• **What you are asked to do**
Output each record exactly, excluding pictures.

• **Data provided**
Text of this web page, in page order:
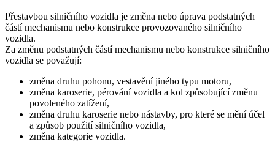
Přestavbou silničního vozidla je změna nebo úprava podstatných
částí mechanismu nebo konstrukce provozovaného silničního
vozidla.
Za změnu podstatných částí mechanismu nebo konstrukce silničního
vozidla se považují:
změna druhu pohonu, vestavění jiného typu motoru,
změna karoserie, pérování vozidla a kol způsobující změnu
povoleného zatížení,
změna druhu karoserie nebo nástavby, pro které se mění účel
a způsob použití silničního vozidla,
změna kategorie vozidla.
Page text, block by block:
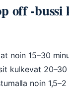
off -bussi
noin 15–30
kulkevat
noin

• **The answer**
Text of this web page, in page order:
Přestavbou silničního vozidla je změna nebo úprava podstatných
částí mechanismu nebo konstrukce provozovaného silničního
vozidla.
Za změnu podstatných částí mechanismu nebo konstrukce silničního
vozidla se považují:
změna druhu pohonu, vestavění jiného typu motoru,
změna karoserie, pérování vozidla a kol způsobující změnu
povoleného zatížení,
změna druhu karoserie nebo nástavby, pro které se mění účel
a způsob použití silničního vozidla,
změna kategorie vozidla.
Page text, block by block:
off -bussi
noin 15–30
kulkevat
noin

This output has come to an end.